● Records to use:
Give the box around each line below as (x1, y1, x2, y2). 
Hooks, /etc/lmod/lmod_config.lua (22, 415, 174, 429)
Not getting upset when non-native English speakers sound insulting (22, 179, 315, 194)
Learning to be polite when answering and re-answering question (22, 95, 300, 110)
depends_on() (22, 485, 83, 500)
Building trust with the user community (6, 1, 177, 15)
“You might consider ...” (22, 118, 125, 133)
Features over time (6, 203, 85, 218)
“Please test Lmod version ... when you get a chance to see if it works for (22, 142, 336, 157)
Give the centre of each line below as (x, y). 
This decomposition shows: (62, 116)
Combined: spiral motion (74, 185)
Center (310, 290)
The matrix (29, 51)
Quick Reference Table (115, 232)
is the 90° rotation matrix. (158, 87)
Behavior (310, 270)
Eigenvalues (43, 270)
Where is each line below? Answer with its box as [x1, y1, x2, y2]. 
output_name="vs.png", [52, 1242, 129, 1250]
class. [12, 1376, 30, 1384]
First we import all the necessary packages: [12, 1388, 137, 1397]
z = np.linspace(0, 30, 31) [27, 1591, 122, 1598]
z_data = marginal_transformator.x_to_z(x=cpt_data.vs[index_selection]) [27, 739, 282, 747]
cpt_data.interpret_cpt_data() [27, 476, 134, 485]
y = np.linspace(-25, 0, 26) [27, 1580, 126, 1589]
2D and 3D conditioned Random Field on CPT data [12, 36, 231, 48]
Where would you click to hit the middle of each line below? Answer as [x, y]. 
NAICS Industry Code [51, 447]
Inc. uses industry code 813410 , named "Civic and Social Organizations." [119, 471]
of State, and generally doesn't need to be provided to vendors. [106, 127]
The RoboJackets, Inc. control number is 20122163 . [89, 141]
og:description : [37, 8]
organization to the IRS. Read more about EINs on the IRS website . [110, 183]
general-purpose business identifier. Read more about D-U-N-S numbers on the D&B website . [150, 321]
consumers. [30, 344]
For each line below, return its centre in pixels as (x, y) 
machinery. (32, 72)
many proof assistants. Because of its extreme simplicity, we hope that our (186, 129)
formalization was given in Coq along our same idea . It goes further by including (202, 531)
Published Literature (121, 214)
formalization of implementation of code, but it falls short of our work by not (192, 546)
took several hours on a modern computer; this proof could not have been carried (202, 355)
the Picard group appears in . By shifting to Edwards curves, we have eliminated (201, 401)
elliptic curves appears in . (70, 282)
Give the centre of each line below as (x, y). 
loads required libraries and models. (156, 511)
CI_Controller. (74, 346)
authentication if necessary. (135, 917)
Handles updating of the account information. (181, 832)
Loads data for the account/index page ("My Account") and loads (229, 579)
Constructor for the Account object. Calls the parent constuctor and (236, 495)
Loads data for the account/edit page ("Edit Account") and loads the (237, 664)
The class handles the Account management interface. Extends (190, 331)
==
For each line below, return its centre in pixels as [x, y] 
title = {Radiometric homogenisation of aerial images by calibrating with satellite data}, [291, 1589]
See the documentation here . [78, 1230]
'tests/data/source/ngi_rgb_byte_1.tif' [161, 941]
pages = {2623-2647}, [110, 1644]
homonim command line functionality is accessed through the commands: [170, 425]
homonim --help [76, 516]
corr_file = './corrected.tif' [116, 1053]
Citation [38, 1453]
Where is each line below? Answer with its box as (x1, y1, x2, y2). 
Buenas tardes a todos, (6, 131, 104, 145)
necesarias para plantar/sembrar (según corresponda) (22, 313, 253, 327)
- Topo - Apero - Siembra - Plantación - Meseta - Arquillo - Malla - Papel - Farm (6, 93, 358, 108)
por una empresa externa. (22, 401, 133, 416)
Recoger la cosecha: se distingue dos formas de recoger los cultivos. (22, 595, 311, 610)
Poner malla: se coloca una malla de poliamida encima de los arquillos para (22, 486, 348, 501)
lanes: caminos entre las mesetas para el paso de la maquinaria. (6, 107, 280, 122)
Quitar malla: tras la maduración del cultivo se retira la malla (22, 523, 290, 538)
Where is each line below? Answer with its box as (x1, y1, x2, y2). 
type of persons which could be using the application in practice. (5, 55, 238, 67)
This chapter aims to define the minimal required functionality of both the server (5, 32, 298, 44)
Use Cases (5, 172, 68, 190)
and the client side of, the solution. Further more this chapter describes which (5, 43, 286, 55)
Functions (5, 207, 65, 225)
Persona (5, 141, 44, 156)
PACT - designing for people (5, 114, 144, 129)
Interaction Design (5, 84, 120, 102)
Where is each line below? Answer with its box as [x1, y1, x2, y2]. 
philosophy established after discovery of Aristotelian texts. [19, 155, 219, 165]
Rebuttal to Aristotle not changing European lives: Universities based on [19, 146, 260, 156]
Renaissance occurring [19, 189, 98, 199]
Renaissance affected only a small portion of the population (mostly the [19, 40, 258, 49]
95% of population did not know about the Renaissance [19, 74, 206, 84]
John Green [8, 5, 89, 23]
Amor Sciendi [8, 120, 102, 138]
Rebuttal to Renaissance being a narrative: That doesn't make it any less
---
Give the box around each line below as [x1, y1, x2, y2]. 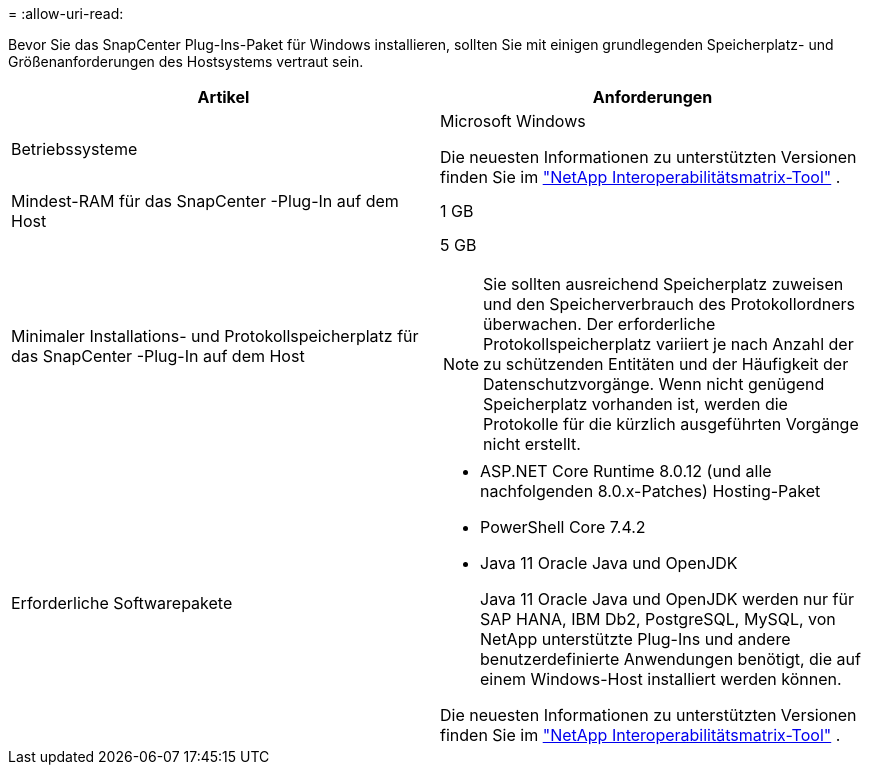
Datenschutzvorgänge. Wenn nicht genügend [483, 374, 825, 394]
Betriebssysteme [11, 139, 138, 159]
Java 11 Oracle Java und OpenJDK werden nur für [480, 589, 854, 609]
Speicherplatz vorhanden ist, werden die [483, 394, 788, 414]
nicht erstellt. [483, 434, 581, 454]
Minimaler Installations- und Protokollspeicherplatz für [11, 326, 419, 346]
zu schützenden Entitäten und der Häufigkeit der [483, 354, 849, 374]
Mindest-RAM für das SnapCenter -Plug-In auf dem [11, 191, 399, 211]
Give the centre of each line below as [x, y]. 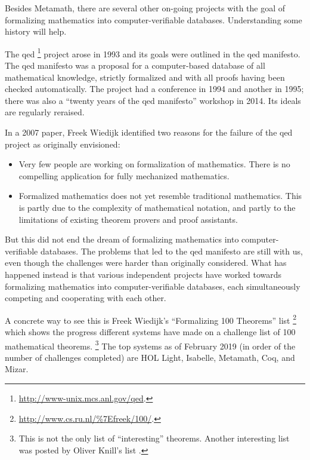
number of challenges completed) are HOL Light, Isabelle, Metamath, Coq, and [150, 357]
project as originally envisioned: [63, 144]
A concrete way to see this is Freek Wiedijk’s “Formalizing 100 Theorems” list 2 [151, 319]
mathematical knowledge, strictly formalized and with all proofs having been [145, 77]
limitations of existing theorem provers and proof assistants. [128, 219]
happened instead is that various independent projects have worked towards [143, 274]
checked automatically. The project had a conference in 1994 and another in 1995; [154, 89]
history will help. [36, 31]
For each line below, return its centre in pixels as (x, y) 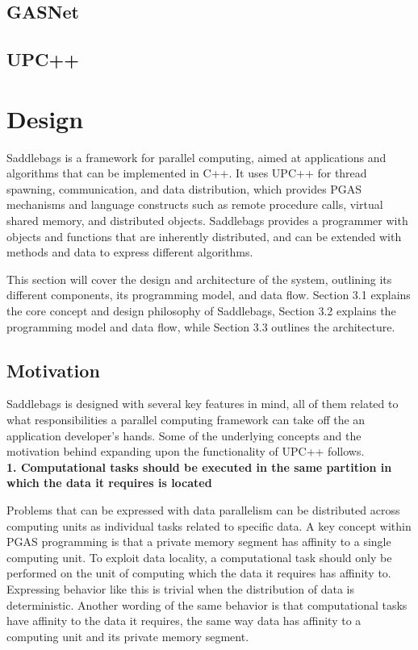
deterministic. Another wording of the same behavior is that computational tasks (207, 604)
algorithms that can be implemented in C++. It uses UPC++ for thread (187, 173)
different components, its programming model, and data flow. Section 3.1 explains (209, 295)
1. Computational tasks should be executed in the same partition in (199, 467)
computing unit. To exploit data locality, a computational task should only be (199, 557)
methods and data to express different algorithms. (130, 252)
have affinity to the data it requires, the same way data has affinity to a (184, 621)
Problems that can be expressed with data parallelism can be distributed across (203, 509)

● Exercise details:
Every line above from the line with "necesarias para plantar/sembrar" to the line with "Recoger la cosecha: se" is wanted, ends included; write them out exactly and add no other line.

● Answer to this task:
necesarias para plantar/sembrar (según corresponda) (22, 313, 253, 327)
- Topo - Apero - Siembra - Plantación - Meseta - Arquillo - Malla - Papel - Farm (6, 93, 358, 108)
por una empresa externa. (22, 401, 133, 416)
Recoger la cosecha: se distingue dos formas de recoger los cultivos. (22, 595, 311, 610)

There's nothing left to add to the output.